C. racemosa reproduces vegetatively by fragmentation. When pieces of the plant get broken off they develop into new plants. Small pieces of tissue only a few millimetres across are capable of doing this.

C. racemosa can also reproduce sexually and in so doing exhibits holocarpy. This means that all the organism's cytoplasm is used up in the creation of the gametes and only a husk remains at the site of the original plant. The plants are monoecious with male and female gametes being produced by the same plant and liberated into the water column where they unite to give spherical zygotes. These settle and after five weeks produce germ tubes which elongate and branch to develop into new plants. Mass spawnings sometimes take place in the Caribbean Sea and normally do so just before dawn. There were 39 such mass spawnings during a period of 125 days and the days on which they took place showed no relation to the tidal or lunar cycles. The gametes remain motile for about 60 minutes. Mass spawning is advantageous to the plant in increasing the chances of fertilisation. Underwater visibility can be reduced to less than one metre by the green cloud produced in the process. Similar mass spawnings take place in the Mediterranean Sea causing a cloud of green gametes to be released in the water approximately 14 minutes before sunrise.

==Ecology==
Caulerpa species contain secondary metabolites that are cytotoxic, of which caulerpenyne is the most abundant.
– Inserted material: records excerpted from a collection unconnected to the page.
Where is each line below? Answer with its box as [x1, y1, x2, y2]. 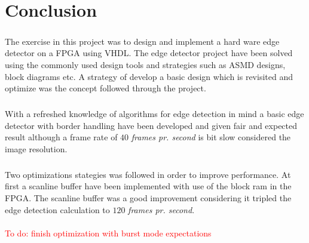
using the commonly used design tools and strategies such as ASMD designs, [5, 58, 286, 70]
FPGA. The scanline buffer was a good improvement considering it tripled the [5, 192, 292, 204]
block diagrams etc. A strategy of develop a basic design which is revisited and [5, 70, 293, 82]
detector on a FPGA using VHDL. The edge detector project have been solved [5, 47, 293, 59]
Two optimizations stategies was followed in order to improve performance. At [5, 168, 291, 180]
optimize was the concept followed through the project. [5, 82, 206, 94]
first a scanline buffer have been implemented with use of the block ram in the [5, 180, 292, 192]
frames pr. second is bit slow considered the [131, 131, 291, 143]
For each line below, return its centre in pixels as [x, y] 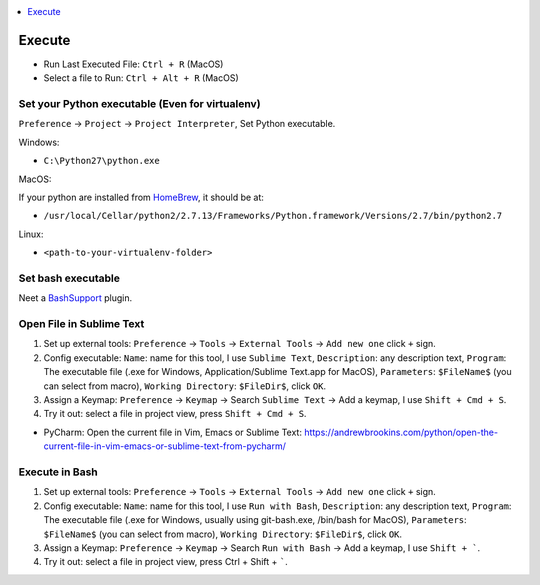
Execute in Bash [58, 472]
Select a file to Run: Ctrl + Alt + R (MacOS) [141, 78]
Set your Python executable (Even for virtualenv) [139, 104]
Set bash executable [69, 278]
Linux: [31, 234]
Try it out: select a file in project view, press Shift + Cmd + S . [175, 414]
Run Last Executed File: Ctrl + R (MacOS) [133, 64]
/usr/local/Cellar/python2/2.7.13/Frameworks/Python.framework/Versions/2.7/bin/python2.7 [273, 216]
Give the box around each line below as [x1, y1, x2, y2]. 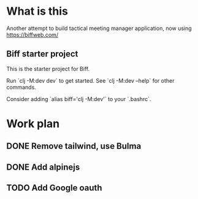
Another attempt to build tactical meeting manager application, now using [6, 24, 192, 32]
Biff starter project [6, 49, 78, 59]
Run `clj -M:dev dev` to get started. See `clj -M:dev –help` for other [6, 77, 175, 84]
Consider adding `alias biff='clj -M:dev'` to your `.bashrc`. [6, 95, 151, 102]
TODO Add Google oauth [6, 182, 102, 193]
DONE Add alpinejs [6, 162, 80, 172]
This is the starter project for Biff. [6, 65, 90, 72]
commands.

These deter animals from consuming the plants. A study has been done on herbivores that graze on meadows of the invasive C. cylindracea in the north west of its range in the Mediterranean. The sea breams Boops boops and Sarpa salpa were found to feed on the algae, as did the sea urchins Paracentrotus lividus and Sphaerechinus granularis. Other herbivores also grazed occasionally, but the total amount consumed was compensated for by the rapid growth of the plant and it was considered that these organisms were not likely to play a valuable role in bio-control of the plant. C. taxifolia and C. racemosa show the great influence of substratum on their spatial distribution with a high colonization of the dead matte of the seagrass Posidonia oceanica

C. racemosa and C. taxifolia are both invasive Lessepsian migrants. Caulerpenyne content is lesser in C. racemosa than in C. taxifolia.

==Uses==
Like the closely related C. lentillifera, C. racemosa is edible. It is consumed widely in salads in Japan, Fiji, the Philippines, and Thailand. It is also eaten by local fishermen in Malaysia and Indonesia. They are rich in fiber, proteins, minerals (calcium and magnesium), folic acid, ascorbic acid, vitamin A, and vitamin B1 while also being low in fat.
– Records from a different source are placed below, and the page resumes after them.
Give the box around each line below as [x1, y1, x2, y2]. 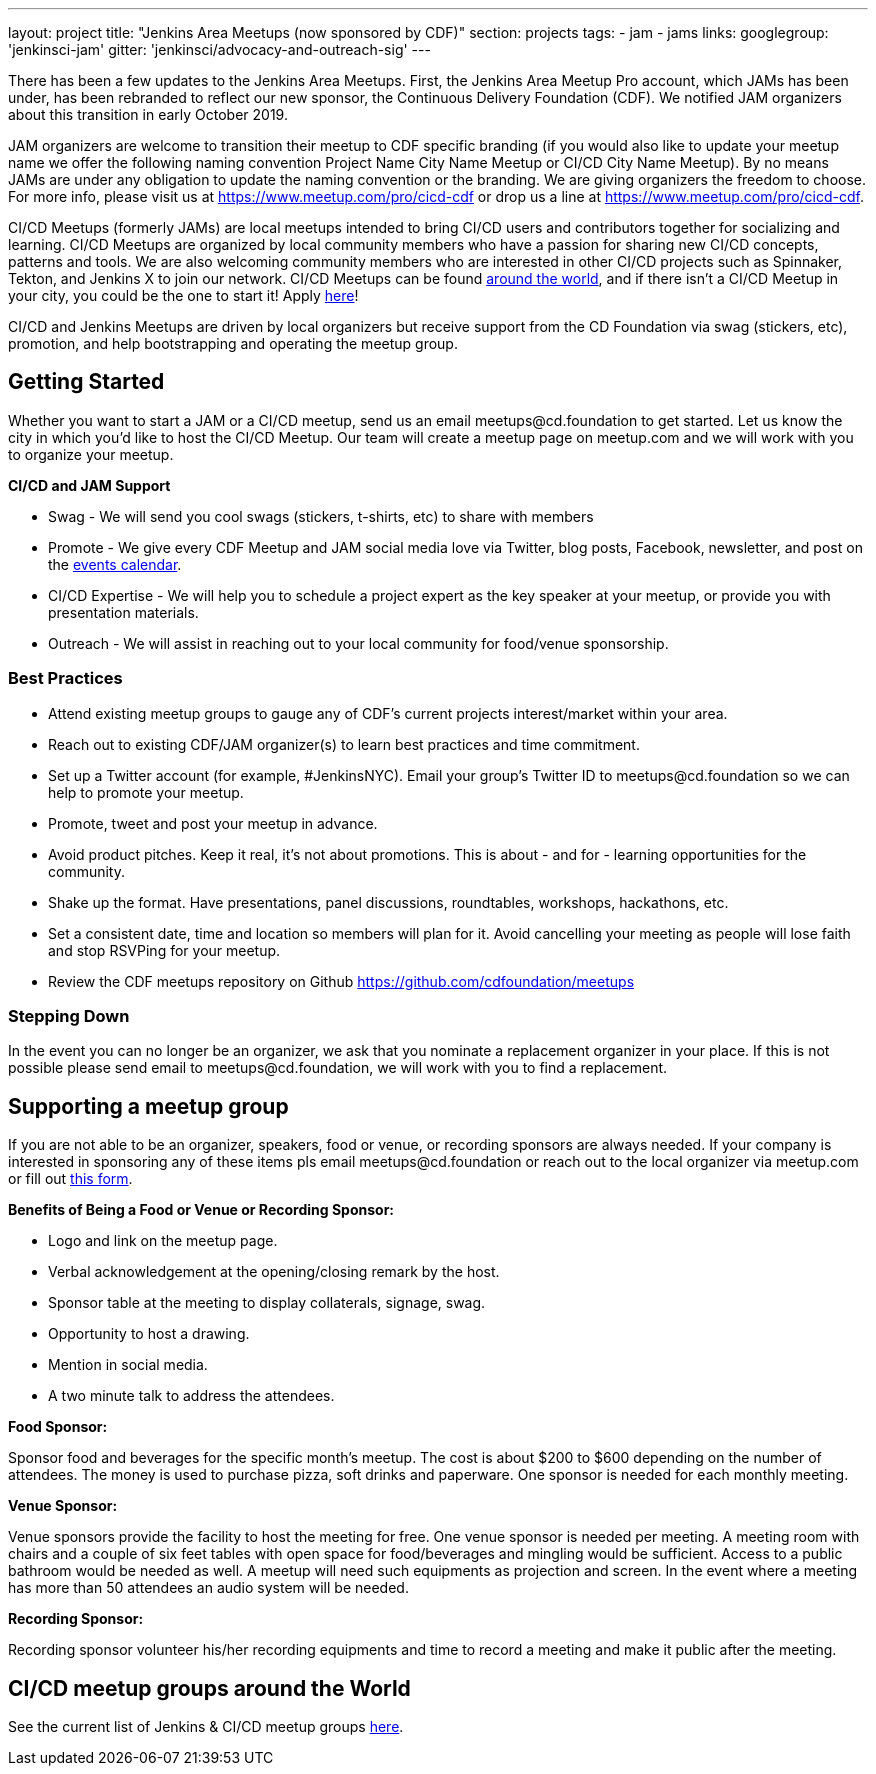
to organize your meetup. [8, 445, 174, 463]
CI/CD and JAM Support [8, 476, 171, 494]
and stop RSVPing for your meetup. [48, 941, 281, 959]
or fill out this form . [8, 1170, 133, 1188]
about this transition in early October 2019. [8, 106, 288, 123]
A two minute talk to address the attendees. [48, 1387, 335, 1405]
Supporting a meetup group [8, 1093, 289, 1119]
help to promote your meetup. [48, 783, 244, 801]

In addition to the nutritional qualities of C. racemosa, it also has anti bacterial and anti-oxidant properties but these characteristics are not yet fully explored. These different biological activities provide a glimpse of biomedical innovations for the future. The properties are believed to come from a strain of rare endophytic actinomycetes that lives in symbiosis with C. racemosa and more particularly of the secondary metabolites produced (flavonoids and alkaloids). Extracts of C. racemosa are already tested to reduce different types of cancer but also to fight against multi-drug resistant uropathogens (as K. pneumoniae and P. aeruginosa). The multi drug resistance is a major public health problem because by 2050 (World Health Organization WHO), 10 million people could die each year as a result of this evolution of bacteria against the current families of antibiotics. Moreover, a multitude of potential treatments for various pathologies have been identified, particularly for diabetes and herpes.